I encountered this problem from quantum field theory. Let $f(x)$ and $g(x)$ be two smooth functions. Now I want to find the taylor expansion of the function $$f(x+g(x)).$$
The direct answer is to treat it as a composite function and then use the chain rule and plug it into the formula of the Taylor series. However, I am wondering if the following series makes sense.

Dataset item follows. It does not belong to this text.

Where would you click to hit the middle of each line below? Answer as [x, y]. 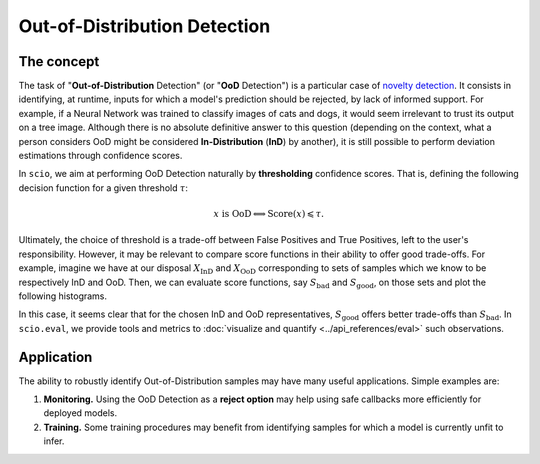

$$f(x+g(x))=f(x)+f^{\prime}(x)g(x)+\frac{1}{2}f^{\prime\prime}(x)g(x)^{2}+\cdots ?$$
Best Answer
Promoting from and elaborating on a comment, because it seems to have resolved the OP's confusion:
It would make sense if you wrote $$ f(x_0+g(x))=f(x_0)+f^{\prime}(x_0)g(x)+\frac{1}{2}f^{\prime\prime}(x_0)g(x)^{2}+\cdots $$ and $g(x)$ was smaller than the radius of convergence of $f$ when expanded about $x_0$. You could even then substitute in an expansion of $g$ about $x_0$, something like $$ g(x) = g(x_0) + g'(x_0) \Delta x + \frac12 g''(x_0) \Delta x^2 + \cdots $$ with $\Delta x \equiv x - x_0$. But you do have to pick a "base point" for your Taylor expansion; the coefficients of the series are always the derivatives of the function evaluated at some base point, while the "powers" are some variable corresponding to your deviation from that base point.